Fight songs paying off


Big sellers are cell phone ring tones and video games.

TUSCALOOSA, Ala. (AP) — Alabama football fans can buy pens, ties, video games, phones and socks that play the Crimson Tide’s fight song, and a New York company is humming the tune all the way to the bank.

In an unusual mix of athletics and consumer electronics, college sports fans are helping boost the bottom line for a Manhattan-based music publisher that’s selling rights to fight songs for use in an array of new products.

Analysts say the boom is part of a major trend in the music industry, where publishing companies are reaping the benefits of the digital music that’s become the soundtrack to life thanks to microprocessors and streaming sound.

“Recorded music is becoming a ubiquitous feature. I think we have not even begun to witness the top of this yet,” said Aram Sinnreich of Radar Research, a Los Angeles-based consulting firm.

Carlin America Inc. purchased the rights to the fight songs of Alabama, Florida, Tennessee, Kentucky, Louisiana State and about 95 other universities when it acquired another publishing company in 1999.

Now it’s making about $100,000 annually selling rights to fight songs played by all sorts of gadgets for fans. While schools make money licensing their names and slogans for products like T-shirts, they generally don’t profit from their own fight songs.

Cell phone ring tones and video games are huge, said Bob Golden, vice president of marketing at Carlin America.

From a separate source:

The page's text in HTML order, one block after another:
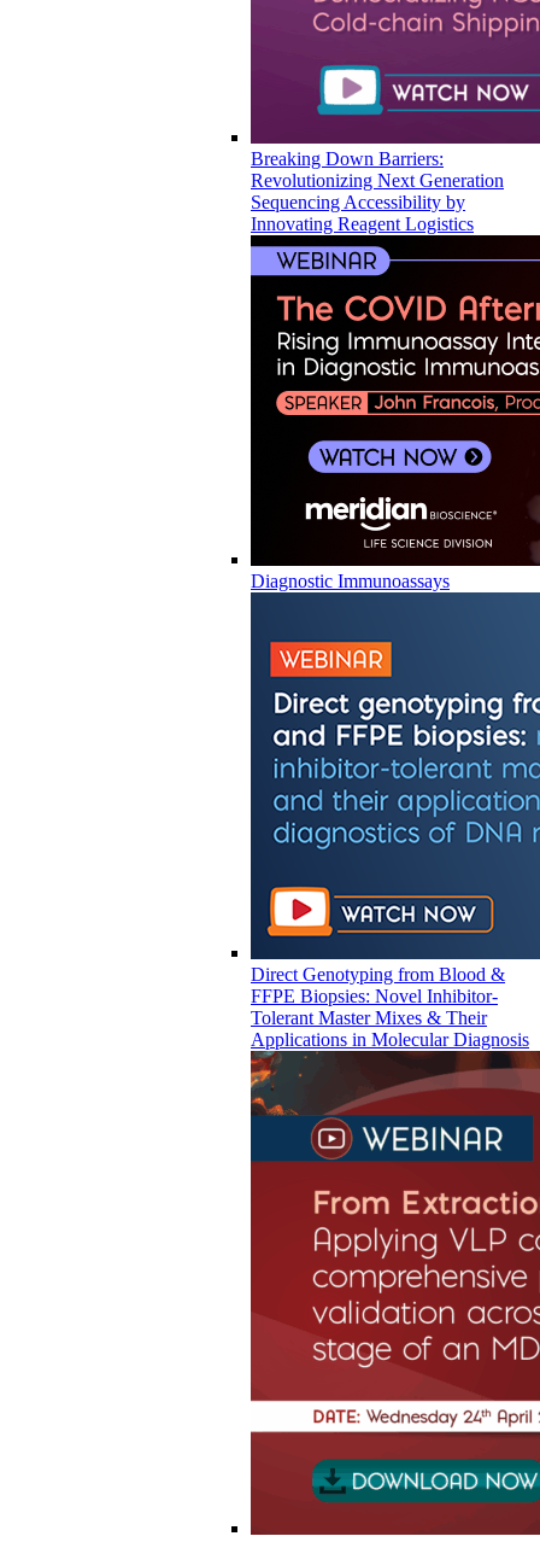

But the shelves of a shop catering to Alabama fans show just how far the business can go.

Located on a street named for the late coach Paul “Bear” Bryant, Alabama Bookstore Inc. sells all sorts of gizmos embedded with chips that play “Yea, Alabama” at the push of a button.

“We’ve had bottle openers that play it, stuffed elephants, door chimes, house phones, and key chains,” said manager Hal Thurmond.

The list goes on: “We’ve had door bells, car horns, small footballs you might give a kid, watches, door mats and a golf club head cover. We’ve got a baby mobile with little elephants that’s supposed to boost your child’s school spirit. It’s $39.95.”

A few pennies of the price of each licensed product go to Carlin America.

“This is quite a big business all of a sudden, and no one had any idea,” said Golden.

Alabama’s song is a top seller, he said, along with the University of Florida’s song, “The Orange and the Blue.” Gator fans can buy an orange-clad Santa Claus that plays the Florida fight song from a store in Gainesville, Fla.

Temple University’s “Fight Temple Fight” does well, too, Golden said. Fans can download the tune for their cell phone for $2.49 from Web sites.

For years, fans heard the fight song of their favorite school mainly at football or basketball games. There were occasional recordings but not much more, and schools that have entire departments overseeing licensing agreements paid little or no attention to music.

That void is filled by publishing companies, which own rights to the fight songs and other tunes and make money by licensing them for commercial uses including products, thanks to new consumer technologies like computer chips.

Sinnreich said firm numbers are hard to come by, but business-to-business music licensing has become a vital, multibillion-dollar segment of the music industry.

“This period is a windfall for publishers because of all the new ways to use music,” said the analyst, who also teaches at New York University.

Ken Ozello, director of the University of Alabama’s marching band, said schools are free to use their fight songs without paying any fees.

Golden said his company relies on the American Society of Composers, Authors and Publishers — ASCAP — and similar organizations to police the use of its music.